* PROBLEM:
Quote the lines below exactly, from the one that holds "جده - حي النعيم - ترخيص اعلان رقم 7200120240#" through the final line of the records, and only those.

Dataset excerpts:
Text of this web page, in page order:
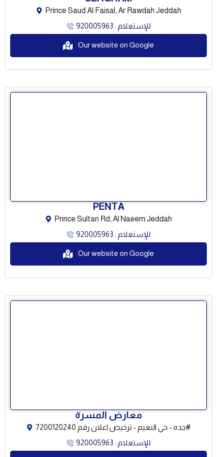
Prince Saud Al Faisal, Ar Rawdah Jeddah
للإستعلام : 920005963
Our website on Google
PENTA
Prince Sultan Rd, Al Naeem Jeddah
للإستعلام : 920005963
Our website on Google
معارض المسرة
جده - حي النعيم - ترخيص اعلان رقم 7200120240#
للإستعلام : 920005963

* WRITTEN REPLY:
جده - حي النعيم - ترخيص اعلان رقم 7200120240#
للإستعلام : 920005963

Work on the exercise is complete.